### MATERIALS PROVIDED
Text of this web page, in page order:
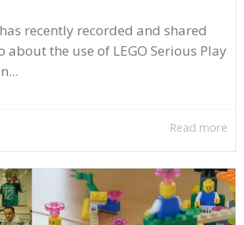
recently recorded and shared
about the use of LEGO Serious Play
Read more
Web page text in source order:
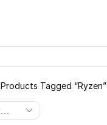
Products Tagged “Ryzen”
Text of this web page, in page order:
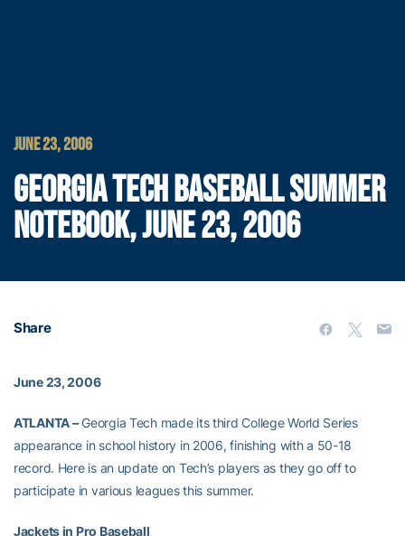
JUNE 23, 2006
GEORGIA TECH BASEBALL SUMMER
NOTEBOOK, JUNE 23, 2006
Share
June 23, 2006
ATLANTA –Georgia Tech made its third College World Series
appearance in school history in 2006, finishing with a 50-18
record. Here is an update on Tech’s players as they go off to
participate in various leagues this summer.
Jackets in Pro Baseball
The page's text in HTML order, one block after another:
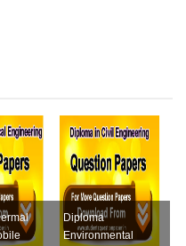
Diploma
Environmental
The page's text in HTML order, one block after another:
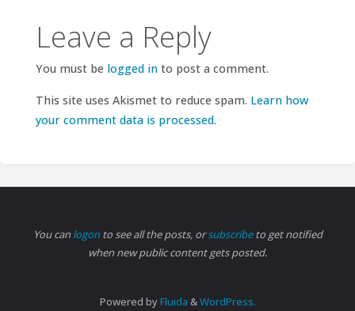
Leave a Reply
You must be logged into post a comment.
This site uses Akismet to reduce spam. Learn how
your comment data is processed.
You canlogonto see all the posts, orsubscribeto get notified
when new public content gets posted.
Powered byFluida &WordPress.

### PROBLEM REQUIREMENTS
Repeat verbatim all the material, but not the pictures.

### YOUR RESPONSE
Text of this web page, in page order:
recently recorded and shared
about the use of LEGO Serious Play
Read more
Web page text in source order:
Products Tagged “Ryzen”
Text of this web page, in page order:
JUNE 23, 2006
GEORGIA TECH BASEBALL SUMMER
NOTEBOOK, JUNE 23, 2006
Share
June 23, 2006
ATLANTA –Georgia Tech made its third College World Series
appearance in school history in 2006, finishing with a 50-18
record. Here is an update on Tech’s players as they go off to
participate in various leagues this summer.
Jackets in Pro Baseball
The page's text in HTML order, one block after another:
Diploma
Environmental
The page's text in HTML order, one block after another:
Leave a Reply
You must be logged into post a comment.
This site uses Akismet to reduce spam. Learn how
your comment data is processed.
You canlogonto see all the posts, orsubscribeto get notified
when new public content gets posted.
Powered byFluida &WordPress.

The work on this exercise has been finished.